И пошли «Подснежники» проклевываться один за другим. Чего лишь не было в них! «Несколько мыслей об изящном искусстве» соседствовали тут с фантастическим рассказом «Дамы крысиного рода», «Письма и дневник мнимого преступника» — с «Мнениями буддистов о том, как кончится мир», сказка «Каменный суп» — с «Рассказом Евы», драматические «Сцены бальной атмосферы» — со статьей о климате Европы, и т. д. и т. п. Под рубрикой «Смесь» объяснялось значение слова «абракадабра», подсчитывалась сила всех до единой, паровых машин Англии, вычерчивалось родословное древо Наполеона, множество занятной абракадабры и веселой чепухи было и на иных страницах.

Этот легкомысленно-свободомысленный тон придавала «Подснежнику» резвая молодежь. Особенно бурно сочинительствовали Аполлон с Валерианой. Впрочем, почти не отставала от них в продуктивности и радикализме Евгения Петровна. Солик пописывал в основном басни.
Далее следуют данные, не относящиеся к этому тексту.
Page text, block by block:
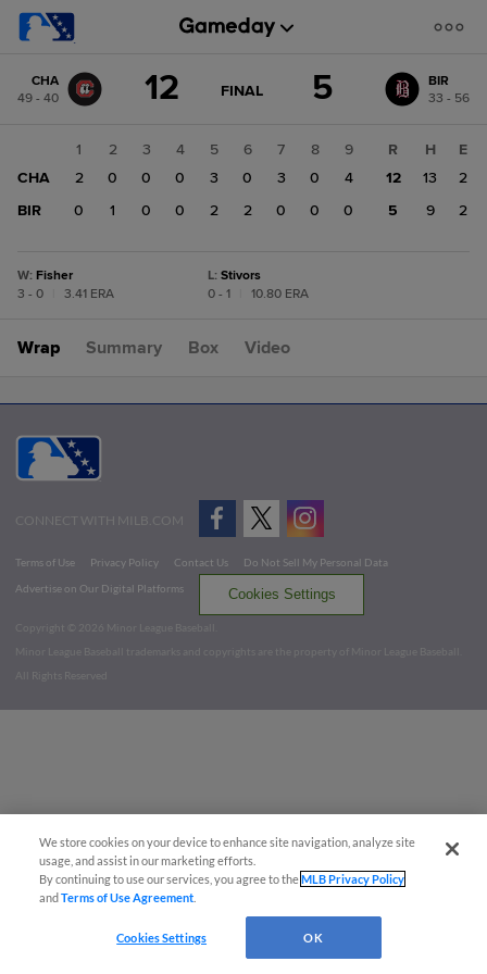
change: BIR
CHA
49 - 40
12 GAME
FINAL 5
BIR
33 - 56
1 2 3 4 5 6 7 8
9
CHA
2 0 0 0 3 0 3 0
4
BIR
0 1 0 0 2 2 0 0 0
R H
E
12
13
2
5
9 2
W: Fisher
3 - 0
3.41 ERA
L: Stivors
0 - 1
10.80 ERA
Wrap Summary Box Video
CONNECT WITH MILB.COM
Terms of Use Privacy Policy Contact Us
Do Not Sell My Personal Data
Advertise on Our Digital Platforms
Cookies Settings
Copyright ©
2026 Minor League Baseball.
Minor League Baseball trademarks and copyrights are the property of Minor League Baseball.
All Rights Reserved
We store cookies on your device to enhance site navigation, analyze site
usage, and assist in our marketing efforts.
By continuing to use our services, you agree to theMLB Privacy Policy
andTerms of Use Agreement
Cookies Settings OK
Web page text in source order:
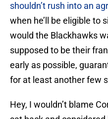
shouldn’t rush into an
when he’ll be eligible to
would the Blackhawks
supposed to be their
early as possible,
for at least another few
Hey, I wouldn’t blame
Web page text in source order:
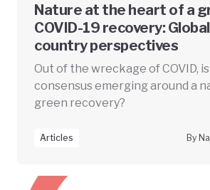
Nature at the heart of a
COVID-19 recovery:
country perspectives
Out of the wreckage of COVID,
consensus emerging around a
green recovery?
Articles By
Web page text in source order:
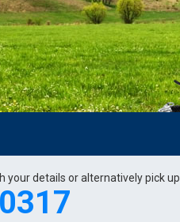
your details or alternatively pick up
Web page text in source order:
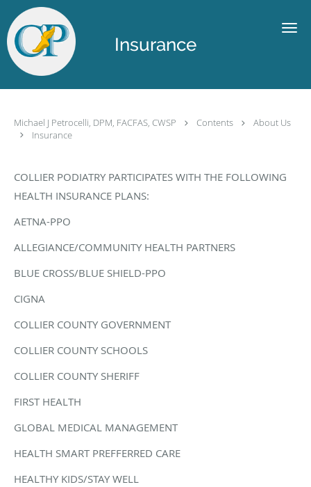
Skip to main content
Insurance
Michael J Petrocelli, DPM, FACFAS, CWSP Contents
About Us
Insurance
COLLIER PODIATRY PARTICIPATES WITH THE FOLLOWING
HEALTH INSURANCE PLANS:
AETNA-PPO
ALLEGIANCE/COMMUNITY HEALTH PARTNERS
BLUE CROSS/BLUE SHIELD-PPO
CIGNA
COLLIER COUNTY GOVERNMENT
COLLIER COUNTY SCHOOLS
COLLIER COUNTY SHERIFF
FIRST HEALTH
GLOBAL MEDICAL MANAGEMENT
HEALTH SMART PREFFERRED CARE
HEALTHY KIDS/STAY WELL
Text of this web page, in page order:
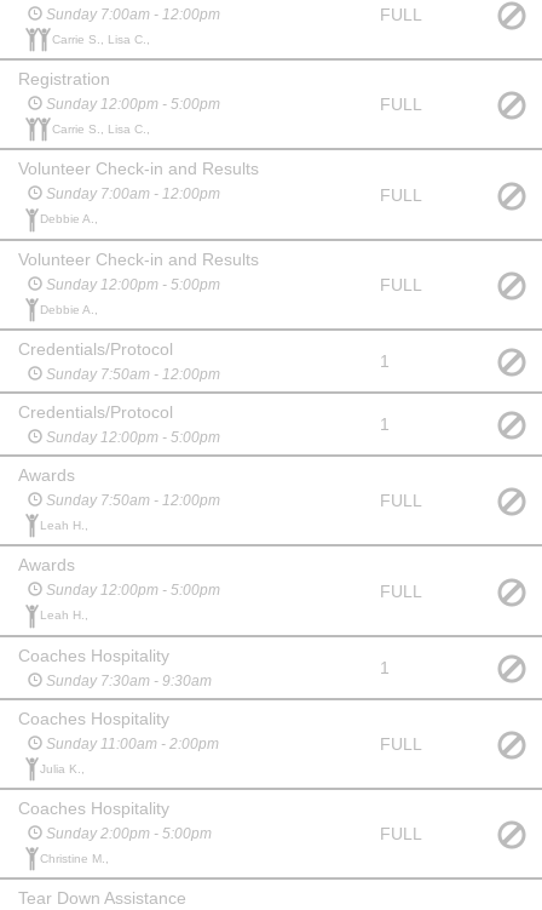
Sunday 7:00am - 12:00pm
Carrie S., Lisa C.,
FULL
Registration
Sunday 12:00pm - 5:00pm
Carrie S., Lisa C.,
FULL
Volunteer Check-in and Results
Sunday 7:00am - 12:00pm
Debbie A.,
FULL
Volunteer Check-in and Results
Sunday 12:00pm - 5:00pm
Debbie A.,
FULL
Credentials/Protocol
Sunday 7:50am - 12:00pm
1
Credentials/Protocol
Sunday 12:00pm - 5:00pm
1
Awards
Sunday 7:50am - 12:00pm
Leah H.,
FULL
Awards
Sunday 12:00pm - 5:00pm
Leah H.,
FULL
Coaches Hospitality
Sunday 7:30am - 9:30am
1
Coaches Hospitality
Sunday 11:00am - 2:00pm
Julia K.,
FULL
Coaches Hospitality
Sunday 2:00pm - 5:00pm
Christine M.,
FULL
Tear Down Assistance
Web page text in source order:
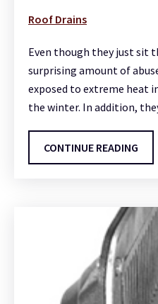
Roof Drains
Even though they just sit
surprising amount of
exposed to extreme heat
the winter. In addition,
CONTINUE READING
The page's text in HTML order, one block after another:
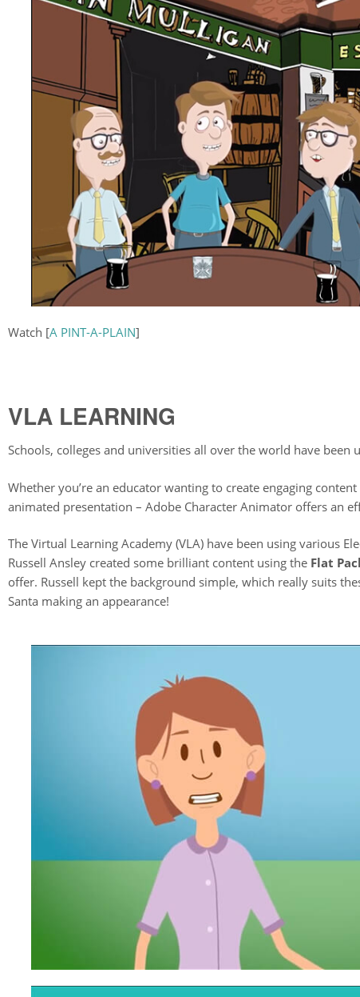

Из номера в номер редакция задавала своим читателям острые вопросы, иногда с привкусом ребячливого афеизма, как, например, такой: «О чем Адам и Ева разговаривали при первом свидании?» А однажды опубликовали вопрос, в котором даже проглядывала тенденция к эмансипации женщин. «Кто, когда, по какому случаю и зачем установил такой обычай, что мужчины волочатся за женщинами, а не женщины за мужчинами?»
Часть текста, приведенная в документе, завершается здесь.